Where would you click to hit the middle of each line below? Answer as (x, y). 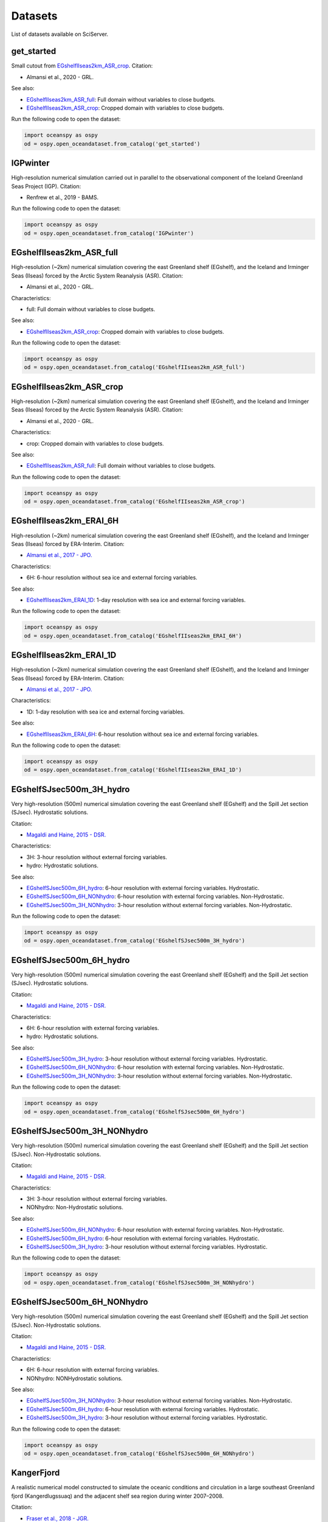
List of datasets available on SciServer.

□ □ □ □

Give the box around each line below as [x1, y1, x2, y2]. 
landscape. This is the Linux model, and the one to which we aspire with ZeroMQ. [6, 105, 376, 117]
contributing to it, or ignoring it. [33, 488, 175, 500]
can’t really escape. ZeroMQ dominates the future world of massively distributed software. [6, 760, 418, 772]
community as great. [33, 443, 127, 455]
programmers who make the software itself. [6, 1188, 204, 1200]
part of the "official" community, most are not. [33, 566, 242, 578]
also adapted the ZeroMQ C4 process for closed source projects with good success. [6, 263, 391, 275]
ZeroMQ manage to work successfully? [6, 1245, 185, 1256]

□ □ □ □

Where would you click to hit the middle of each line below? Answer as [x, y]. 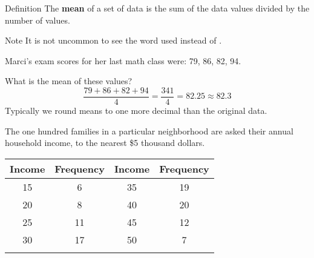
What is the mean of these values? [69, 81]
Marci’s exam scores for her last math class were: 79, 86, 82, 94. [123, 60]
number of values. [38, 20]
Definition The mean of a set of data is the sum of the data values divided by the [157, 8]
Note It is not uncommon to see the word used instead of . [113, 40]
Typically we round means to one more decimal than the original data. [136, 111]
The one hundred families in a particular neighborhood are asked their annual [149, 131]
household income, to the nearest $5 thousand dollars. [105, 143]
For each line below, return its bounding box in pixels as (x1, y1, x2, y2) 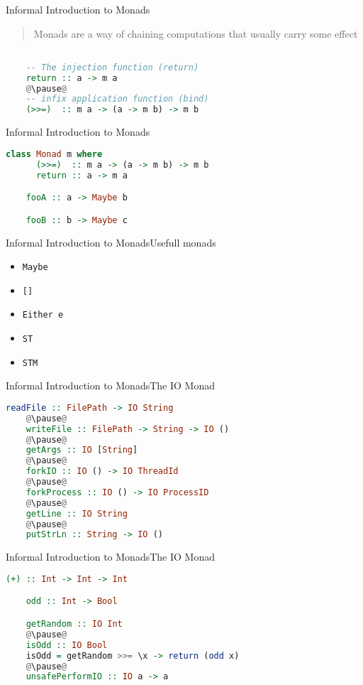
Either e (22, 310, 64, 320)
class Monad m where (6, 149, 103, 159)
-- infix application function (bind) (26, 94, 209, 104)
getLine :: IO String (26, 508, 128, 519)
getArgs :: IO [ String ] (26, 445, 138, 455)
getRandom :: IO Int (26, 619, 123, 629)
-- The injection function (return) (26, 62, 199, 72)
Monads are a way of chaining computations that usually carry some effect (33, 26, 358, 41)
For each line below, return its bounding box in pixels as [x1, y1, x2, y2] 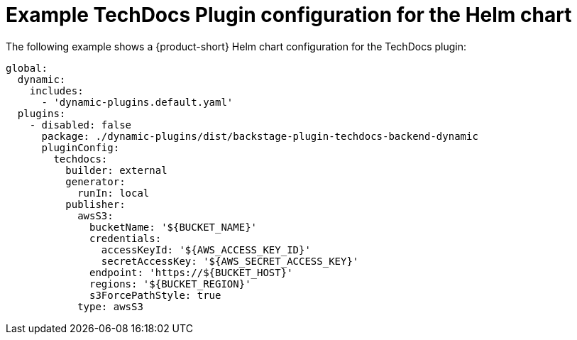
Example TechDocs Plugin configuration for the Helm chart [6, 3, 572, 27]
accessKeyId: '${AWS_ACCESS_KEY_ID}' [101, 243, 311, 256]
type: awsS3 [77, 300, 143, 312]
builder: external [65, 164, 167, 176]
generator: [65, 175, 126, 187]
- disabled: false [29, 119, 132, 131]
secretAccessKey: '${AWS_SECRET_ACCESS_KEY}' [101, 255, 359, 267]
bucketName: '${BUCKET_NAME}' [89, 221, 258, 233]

□ □ □ □

▶ _Problem requirements_:
Beginning with the line containing "contributing to it, or" in the material above, copy every line exactly until you have copied the line containing "ZeroMQ manage to".

▶ _Output for this task_:
contributing to it, or ignoring it. [33, 488, 175, 500]
can’t really escape. ZeroMQ dominates the future world of massively distributed software. [6, 760, 418, 772]
community as great. [33, 443, 127, 455]
programmers who make the software itself. [6, 1188, 204, 1200]
part of the "official" community, most are not. [33, 566, 242, 578]
also adapted the ZeroMQ C4 process for closed source projects with good success. [6, 263, 391, 275]
ZeroMQ manage to work successfully? [6, 1245, 185, 1256]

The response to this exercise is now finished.